Agacée parce que je me dis que si il y a une Journée Internationale de lutte pour les Droits des Femmes c’est parce que les droits des femmes ne sont pas encore une évidence. Sinon pourquoi une journée pour les défendre ? En effet, si l’égalité est bel et bien inscrite dans nos textes juridiques et politiques, la réalité est pourtant édifiante : 4 millions de femmes et de fillettes vendues chaque année dans le monde, 2 millions de fillettes excisées chaque année, 2 millions de femmes régulièrement battues par leur conjoint dans notre douce France (combien le sont occasionnellement ?), 50.000 viols par an, 80% des tâches domestiques effectuées par les femmes. Et ce ne sont que quelques exemples car la liste des violences et des discriminations est longue !

Et puis 1 journée qu’est-ce que cela représente sur 365 jours par an ? Une journée pour se donner bonne conscience et basta ! On est tranquille jusqu’à l’année prochaine.
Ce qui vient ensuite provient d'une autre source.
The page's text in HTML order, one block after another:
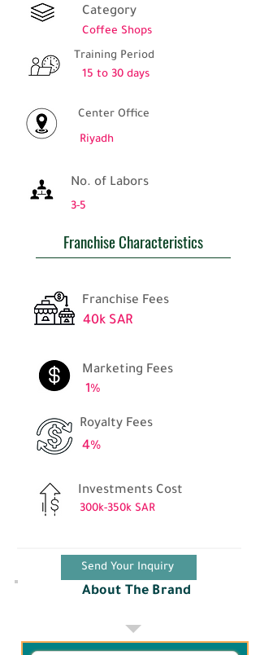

Mais plus que tout, c’est le détournement de cette journée de lutte pour des droits en simple “fête de la femme” qui m’afflige. A chaque “Bonne fête” qui m’est adressé, souvent en toute bonne foi, je pense à la femme qui est morte hier et à celle qui mourra demain sous les coups de son conjoint. Une victime tous les 2 jours en France. Est-ce à fêter ? Je pense à ce que la petite indienne noyée à la naissance parce que la famille ne veut que des garçons peut bien en faire de ce « bonne fête » ; je pense à la fille d’un groupe de parole terrorisée à l’idée de porter plainte contre un viol ; je pense à cette petite roumaine de 11 ans, enceinte après un viol incestueux et dont le pays refusait l’avortement ; je pense à Nojoud Ali qui du haut de ses 10 ans a osé demander le divorce, je pense aux « Salopes ! » précédés ou suivis de sifflements qu’on nous lance à tout va en pleine rue parce que nous avons l’audace de sortir seule. C’est cela que l’on veut fêter ? Vraiment ?

C’est pourquoi je suis aussi ravie de cette journée parce qu’elle nous permet de prendre la parole, nous les femmes mais aussi les hommes. Car le féminisme est l’affaire de toutes et tous. C’est donc à nous d’en parler, de dénoncer le machisme sous tous ses aspects et de faire de cette journée une journée d’information et de sensibilisation en réhabilitant le terme de “féminisme”. Peu de personne en connait le sens exact. Le féminisme n’est en aucun cas une lutte pour la domination des femmes sur les hommes. C’est un combat pour l’égalité des sexes. Je parle d’ailleurs souvent d’”anti-sexisme” pour synonyme de “féminisme”.

Alors oui, cette année aussi j’irai manifester pour dénoncer le machisme. Et j’espère pouvoir discuter avec quelques personnes, celles et ceux qui nous répliquent que nous ne sommes pas en Afghanistan, leur expliquer ce qu’est le féminisme et que c’est une lutte de chaque jour pour un monde plus humain et plus juste. Je voudrais d’ailleurs terminer avec la célèbre phrase de Benoîte Groult : “Le féminisme est un mouvement pacifique qui n’a jamais tué personne tandis que le machisme tue tous les jours.”